Surely the Spirit, not bound in any way to time or place, speaks to us today in a way that we can listen – in a way that is tuned perfectly to each and every one of us. But we tend to want to talk rather than to listen.
In the Gospel reading today Jesus laments that he has much to say to the disciples, but that they cannot bear to hear it – they cannot bear to listen... But not to worry – the Spirit of Truth will come and lead us into all truth.
That is our journey.
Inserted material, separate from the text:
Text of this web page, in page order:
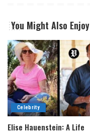
You Might Also Enjoy
Celebrity
Elise Hauenstein: A Life
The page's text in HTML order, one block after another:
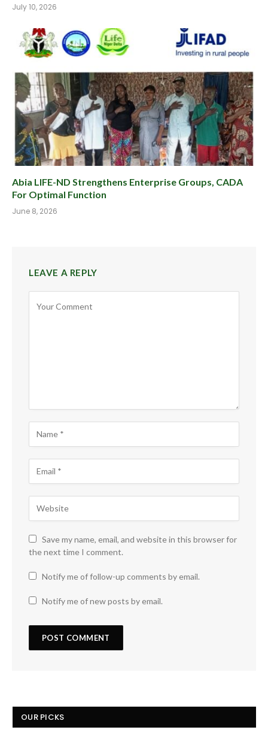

We still cannot bear to hear all that God has to say, but bit by bit we are being led by the Spirit in the direction of truth – of true knowledge of God's love. But we cannot know God's love without sharing God's love.
Kenneth Boulding, one of my favorite economists – who also happened to be a devout Quaker and mystical poet – says in a sonnet:
We know not how that day is to be born
whether in tongues of fire and wings of flame
as once at Pentecost the Spirit came
or whether imperceptibly as dawn.
But as the seed must grow into a tree,
so life is love, and love the end must be."
It strikes me that for most of my life I have thought of Pentecost as a day for speaking. But the story from Acts is as much about listening as speaking... about drawing breath – spirit...
So in the Spirit of Pentecost think of nothing to say. Just breath. Come Holy Spirit.